First off, you could lose everything you put in. My partner put $200 into a board game Kickstarter years ago and still hasn’t gotten his t-shirt. And the ease of GoFundMe campaigns has created a cottage industry of scammers looking to profit from unwitting marks.
Secondly, there’s dilution. Though you’ll technically own the fraction of your investment divided by post-money valuation, future funding rounds can dilute your stake.
Finally, there’s illiquidity. Any investor of a limited partnership will know that exits can take years (or decades, in some rare cases). Don’t expect to sell out quickly.
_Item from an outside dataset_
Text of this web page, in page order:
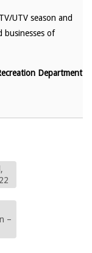
UTV season and
businesses of
Department
–

But for those looking to get started, it’s easier than ever to get involved — no knocking on startup founder doors required. Today, we’ll look at SeedInvest, a firm that one of my close personal friends happened to help engineer. And though he’s moved onto another company since, the quality of SeedInvest companies continues to surprise and impress me today.
The Top Three Companies on SeedInvest Now
I have three rules for investing in private companies.
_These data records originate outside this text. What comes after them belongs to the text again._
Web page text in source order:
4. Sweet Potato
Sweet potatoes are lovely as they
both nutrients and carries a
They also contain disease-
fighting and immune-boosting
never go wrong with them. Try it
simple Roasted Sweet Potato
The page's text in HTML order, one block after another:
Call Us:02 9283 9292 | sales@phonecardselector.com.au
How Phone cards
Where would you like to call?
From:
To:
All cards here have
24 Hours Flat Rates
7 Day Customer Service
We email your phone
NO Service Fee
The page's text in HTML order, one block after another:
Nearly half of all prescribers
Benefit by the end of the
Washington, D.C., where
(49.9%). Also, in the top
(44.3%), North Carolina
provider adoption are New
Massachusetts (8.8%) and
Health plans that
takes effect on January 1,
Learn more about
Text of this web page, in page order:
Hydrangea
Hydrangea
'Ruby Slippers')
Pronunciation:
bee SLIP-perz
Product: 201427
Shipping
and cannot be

- Scalable. The firm must create a product, not a service. A DIY law website (product-based) can grow exponentially, whereas a law firm (service-based) generally doubles its revenue by doubling its personnel and costs.
- Hypergrowth Industry. The startup must work within a promising industry, or have the potential to up-end an older one. Value investing is better done with publicly traded equities or derivatives.
- Experienced Founders. The average age of successful startup founders isn’t 25… it’s 45. Founding teams need either experienced operators (i.e., Google (NASDAQ:GOOG, NASDAQ:GOOGL)) or experienced advisors (Facebook (NASDAQ:FB), Airbnb (NASDAQ:ABNB)) to make them a compelling investment.
- (bonus) Valuation. Ownership share is calculated by investment amount divided by post-money valuation. You’re looking for firms with lower post-money valuations relative to their overall potential.
Some firms will slip through the cracks. If my 12-year-old nephew’s lawn mowing service becomes the next Virgin Galactic (NYSE:SPCE), I’ll only have myself to blame (sorry, Anthony!). But in general, finding the next Moonshot generally involves buying companies that look the part to start.
Helix Power seeks to create energy storage by using flywheels. The firm has already received $2.3 million in grant funding, and now seeks a seed round of $1 million to test a full-scale system by Q1 2022. The minimum investment is $1,000.
Scalable: Yes. The company was already awarded a patent for its flywheel technology, and has a further three patents pending for rotor, hub and cooling systems.
Hypergrowth Industry: Yes. The transition to alternative energy means batteries and alternative energy storage will replace natural gas “peakers” over time.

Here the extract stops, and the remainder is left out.